GIVEN RECORDS:

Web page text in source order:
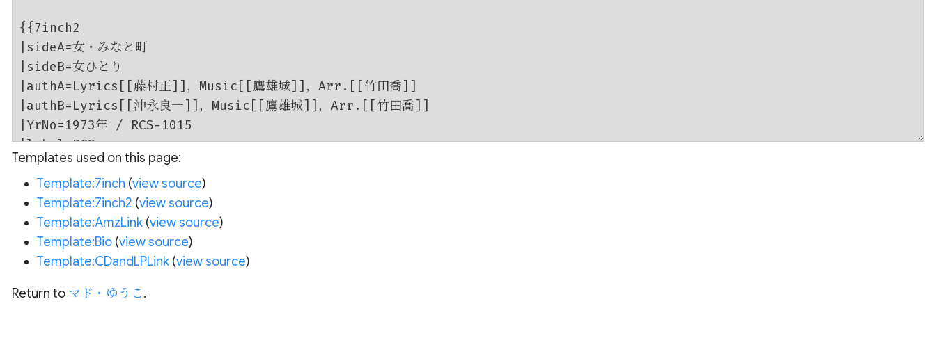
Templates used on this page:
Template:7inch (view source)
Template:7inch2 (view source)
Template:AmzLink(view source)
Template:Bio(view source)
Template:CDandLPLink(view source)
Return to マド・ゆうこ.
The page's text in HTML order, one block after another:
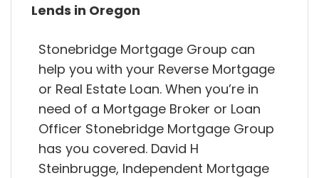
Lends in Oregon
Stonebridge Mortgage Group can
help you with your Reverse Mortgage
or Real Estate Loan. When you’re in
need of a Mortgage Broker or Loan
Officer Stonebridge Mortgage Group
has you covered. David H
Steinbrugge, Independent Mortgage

WHAT YOU ARE ASKED TO DO: Could you output the entire listing verbatim while omitting its pictures?

ANSWER FOR THE TASK:
Web page text in source order:
Templates used on this page:
Template:7inch (view source)
Template:7inch2 (view source)
Template:AmzLink(view source)
Template:Bio(view source)
Template:CDandLPLink(view source)
Return to マド・ゆうこ.
The page's text in HTML order, one block after another:
Lends in Oregon
Stonebridge Mortgage Group can
help you with your Reverse Mortgage
or Real Estate Loan. When you’re in
need of a Mortgage Broker or Loan
Officer Stonebridge Mortgage Group
has you covered. David H
Steinbrugge, Independent Mortgage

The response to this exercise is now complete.